[WHAT TO PRODUCE] Write out exactly the lines from the one containing "Page text, block" to the end of the material, both ends included, and nothing else. Leave pictures out.

[DATASET EXTRACT]
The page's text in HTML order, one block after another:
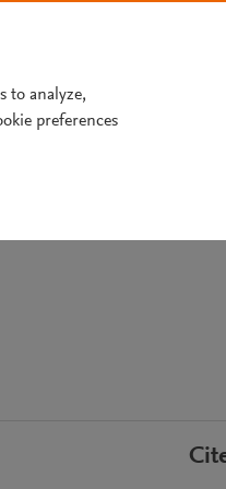
waste in
to analyze,
preferences
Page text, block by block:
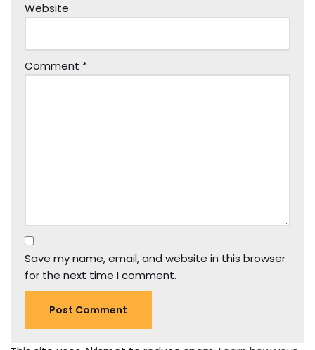
Website
Comment *
Save my name, email, and website in this browser
for the next time I comment.
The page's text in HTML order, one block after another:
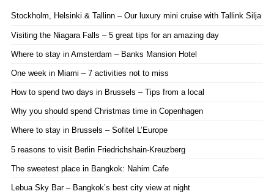
Stockholm, Helsinki & Tallinn – Our luxury mini cruise with Tallink Silja
Visiting the Niagara Falls – 5 great tips for an amazing day
Where to stay in Amsterdam – Banks Mansion Hotel
One week in Miami – 7 activities not to miss
How to spend two days in Brussels – Tips from a local
Why you should spend Christmas time in Copenhagen
Where to stay in Brussels – Sofitel L’Europe
5 reasons to visit Berlin Friedrichshain-Kreuzberg
The sweetest place in Bangkok: Nahim Cafe
Lebua Sky Bar – Bangkok’s best city view at night

[TASK RESULT]
Page text, block by block:
Website
Comment *
Save my name, email, and website in this browser
for the next time I comment.
The page's text in HTML order, one block after another:
Stockholm, Helsinki & Tallinn – Our luxury mini cruise with Tallink Silja
Visiting the Niagara Falls – 5 great tips for an amazing day
Where to stay in Amsterdam – Banks Mansion Hotel
One week in Miami – 7 activities not to miss
How to spend two days in Brussels – Tips from a local
Why you should spend Christmas time in Copenhagen
Where to stay in Brussels – Sofitel L’Europe
5 reasons to visit Berlin Friedrichshain-Kreuzberg
The sweetest place in Bangkok: Nahim Cafe
Lebua Sky Bar – Bangkok’s best city view at night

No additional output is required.